Sir,

Wegener's granulomatosis is characterized by a necrotizing granulomatous vasculitis. Ocular complications may include uveitis, scleritis, and retinal vasculitis and occur in up to 45% of patients.1, 2

Case report

A 75-year-old man was referred to our clinic for peripheral ulcerative keratitis and anterior uveitis in both eyes. High serum proteinase-3 antibody levels in addition to a biopsy of the nasal mucosa revealing a necrotizing granulomatous vasculitis confirmed the diagnosis of Wegener's granulomatosis (WG). His visual acuity (VA) was 20/50 in the right eye (OD) and 20/100 in the left eye (OS). Systemic immunomodulatory therapy with oral cyclophosphamide (3 mg/kg/BW) with 75 mg glucocorticoids was initiated; however, despite adjustment of cyclophosphamide (4 mg/kg/BW), the scleritis remained active over the following 5 months (Figure 1a). His VA dropped to 20/200 OD and counting fingers OS. Owing to ongoing inflammation and positive reports on infliximab in systemic Wegener's granulomatosis,3, 4, 5 infliximab was started at 5 mg/kg/BW on day 0, and repeated at weeks 2, 6, thereafter every 8 weeks. Cyclophosphamide was discontinued after week 6. After the second infliximab infusion, the anterior chamber (a/c) cell counts as well as the necrotizing scleritis decreased. At week 8, his scleritis was in remission. His VA increased to 20/60 OD and remained at counting fingers OS. Prednisolone was tapered to 12.5 mg/day (Figure 1b). After 5 months, infliximab was discontinued due to an acute herpes zoster infection, resulting in a flare-up 6 weeks later with 4+ a/c cells OD (Figure 1c) and an almost total melting of the sclera OS. His VA was counting fingers OD and light perception OS. Therefore, infliximab (5 mg/kg/BW) was restarted and azathioprine at 1.5 mg/kg BW and prednisolone 50 mg/day were added. For the last 8 months, infliximab has been administered every 4–5 weeks keeping the scleritis under remission (Figure 1a). His VA increased to 20/400 in the right eye. The corticosteroid dose was tapered to 12.5 mg/day.

Figure 1
figure 1

(a) Photograph demonstrates the active necrotizing scleritis with inflammation of the eye. (b) At 5 months after infliximab therapy has been started. The scleritis is almost completely in remission. (c) Reactivation of the scleritis after discontinuation of the scleritis. (d) At 3 months into reinstallation of combined infliximab and azathioprine therapy.

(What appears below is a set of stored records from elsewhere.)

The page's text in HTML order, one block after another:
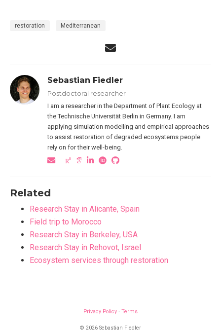
restoration Mediterranean
Sebastian Fiedler
Postdoctoral researcher
I am a researcher in the Department of Plant Ecology at
the Technische Universität Berlin in Germany. I am
applying simulation modelling and empirical approaches
to assist restoration of degraded ecosystems people
rely on for their well-being.
Related
Research Stay in Alicante, Spain
Field trip to Morocco
Research Stay in Berkeley, USA
Research Stay in Rehovot, Israel
Ecosystem services through restoration
Privacy Policy · Terms
© 2026 Sebastian Fiedler

The classic regimen consists of cyclophosphamide and prednisone.1, 2 However, as not all patients sufficiently respond to standard therapy, and due to its toxicity alternative treatment should be considered. This is just a single case report. Still the fact that our case, in addition to previous reports, shows the effectiveness of specific TNFα-blockers in systemic WG3, 4, 5 suggests that selective TNFα inhibition is an option in ocular manifestations of this disease.